The 3C technique (figure 5A) was originally developed by Dekker and colleagues to determine whether two given regions of the genome interact [20]. For this purpose, the chromatin is chemically fixed (crosslinked) in a given conformation and subsequently digested by a restriction enzyme that cuts the DNA of the genome at sites of defined sequence, typically to produce small (3–4 kb) fragments. These fragments are then ligated with DNA ligase, the prior fixation ensuring that regions of the genome that are in proximity are preferentially ligated in comparison to those that are more distant. Crosslinks are then removed and PCR amplification is carried out using primers aligning to sequences within each surveyed region of the genome. Based on the idea that regions engaged in long-range interactions should be detected at a higher frequency than those that are not, the comparison of their actual and expected frequencies of contacts (based on their genomic distance on the linear chromatin) thus provides information about how physically close these two regions are in vivo. Importantly, such interactions probably do not establish a ‘frozen’ set of loop conformations; contacts are likely only transient and continuously broken and formed again, meaning that in many cases, only a small fraction of sites are in contact at any given moment. This may be sufficient, however, to establish long-term patterns of histone modifications and gene expression, which would have a much longer lifetime.

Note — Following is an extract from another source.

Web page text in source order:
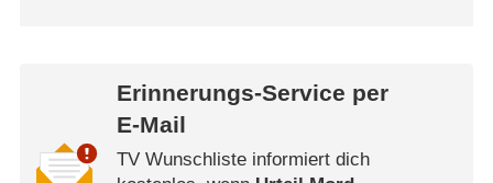
Erinnerungs-Service per
E-Mail
TV Wunschliste informiert dich

To investigate chromatin contacts on a larger scale, several techniques were later derived from the 3C technology, based on the same basic principle of fixing, digesting, ligating and identifying the ligation partners (figure 5B). Two distinct methods, 3C-on-chip and circular 3C (commonly referred to as 4C) both allow probing one genomic site against several others at once, the former relying on microarrays (known sites) and the latter, on cloning and sequencing (known and unknown sites) to identify the variable half of the ligation product [21,22]. Nowadays, however, both techniques have evolved to 4C-seq by making use of next-generation sequencing (NGS) to survey the entire genome at once [21,23].

Developed around the same time as 4C, the 3C carbon-copy (5C) method involves a slightly different modification of the initial 3C technology [24]. By adding a multiplexed amplification step at the end of the original 3C protocol and using microarrays or NGS to identify the carbon-copy amplified ligation products, multiple ‘anchor’ and ‘bait’ sites can be surveyed simultaneously. Unlike the 3C and 4C methods, 5C can be used to determine 3D chromatin structure in a single experiment. However, since primers need to be designed in every chromatin fragment tested, this technique can only be used to study relatively small regions (up to several megabases) of the genome. To address this limitation and allow a ‘genome versus genome’ approach, the Hi-C technique was recently developed [25]. Its major improvement lies in the introduction of a step for biotin labelling of the ligation product, which eliminates the need to design fragment-specific PCR primers and allows the ligation products to be selectively purified before being sequenced. In both cases, mathematical modelling of the generated matrix of interactions is subsequently required to establish the locus-specific or genome-wide 3D structure of chromatin.

Finally, the ChIP-loop method and its genome-wide application – ChIA-PET, solve the topology of chromatin from a different angle [26,27]. By combining chromatin immunoprecipitation with 3C or its derived methods, these techniques first focus on a chromatin-bound protein, and select in an additional step only interacting sites on DNA that involve loci occupied by this protein.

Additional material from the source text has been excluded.